(雪柳留影)

      我的理想,好陈旧的题目!小时候在乡下长大,老师布置这个作文时,小家伙们无知无畏,一个个都崇高得很,有说想当医生的、当警察的、当作家的、当科学家的,就是没有人想当农民。    

      现在想来有点奇怪,为什么都不愿意当农民呢?多半是因为父母的训导和老师的诱导吧。在乡下做爹娘的总是喜欢这么训斥不听话的孩子:不读书你干什么呀,考个“农业大学”,回家盘泥巴吧你!当老师的更是循循善诱:同学们,我们要有远大理想和目标,因为远大所以才会有美好前程!烂泥巴稻草农药化肥收割机近在眼前,天天打交道,实在不能叫理想而只能叫“务实”了!       

      那个时候童稚的心灵曾产生过一个比较务实的想法,那是什么呢?就是想当一名杂货店老板——grocer,这可能与我家对面的百货商店有关。
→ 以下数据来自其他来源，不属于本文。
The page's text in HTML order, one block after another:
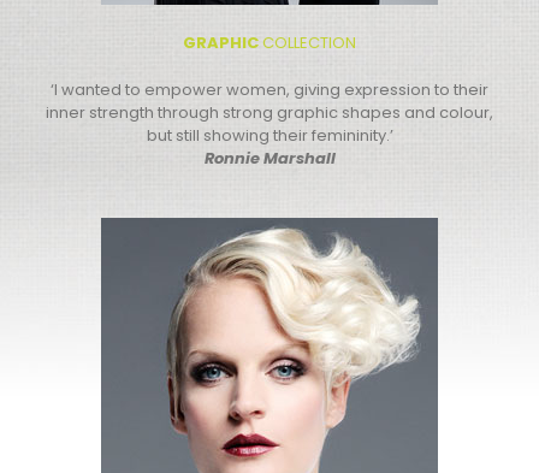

这个商店以前是合作社,方圆十里内的老百姓都来这里购买日用品,人来人往的很热闹。我喜欢掌柜的与乡邻热乎乎“唠嗑”的感觉,东家长西家短陈谷子烂芝麻的一晃日上三竿一晃落日西斜了。谈不上什么远大目标,能养活一家人就行了,忙时进点货,闲时打打麻将,自家菜地自家种,天皇老子也不管,好不逍遥快活也么哥!   

      但后来这愿望落了空,一路跌跌撞撞地过来,不期然地就走上了读书做学问这条“羊肠道”。有一段时间我曾经豪情百丈,妄想假以时日成为魏晋南北朝文学一段的大师级人物。后来奈不住寂寞,尘根未净,想法又变了。我觉得坐冷板凳实在太清苦,清教徒似的闭门造车,意义也不大。一味贩卖侍弄前人嚼过一遍又一遍的道德文章,究竟有何意义呀?学术是死家伙,创作则是新生儿。想着转移到创作上来,又怕自己心力不足,灵性不够,难以承荷其重负。难啊!   

      far的理想是开一爿花店,做老板娘,镇日价与花为伍,红的玫瑰白的百合还有马蹄莲星星草君子兰什么的,芳香袭人,人也变得高洁素雅起来,当真不失为一个好的选择。想当日桂子山头,与余、田两位好友一共四人,设想着这个鲜花小筑计划。far和余坐守花店,我和田耕耘花圃,两个是人淡如菊,两个是玄言高远,若此等人生该有多惬意啊!现在余田远在深圳,隔得万水千山的,不知还有此遐想否?   

      如果将杂货店老板和学者的理想稍稍磨合一下,我觉得做个书商也是一个不错的选择。干脆开个书屋吧,就在科技大学附近,花几百元租个门面,然后每到大四学生挥泪大甩卖时,就去收购那些旧书以充实门面。闲时就坐在书店里,一杯清茶一本旧书一缕清风一线初阳,徜徉度日蒙昧生活,不知春秋蟪蛄,不识虎狼蛇虫,不与人事交酬,不知老之将至,委心任穷尽性至命,其乐复何如?!   

      前数日与far谈起将来打算,两个达成共识。那便是待手上有了一点积蓄,便归隐江湖去也。何处是江湖?答曰中洲农场。far一直说她美好的记忆都在中洲,那里“平畴交远风,好雨与之俱”,一马平川,果树成林。尤其是梨园,春天来时,千树万树粉雕玉琢似的烂漫着,黄昏时漫步在此雪国中该是何等的魂灵俱醉啊!   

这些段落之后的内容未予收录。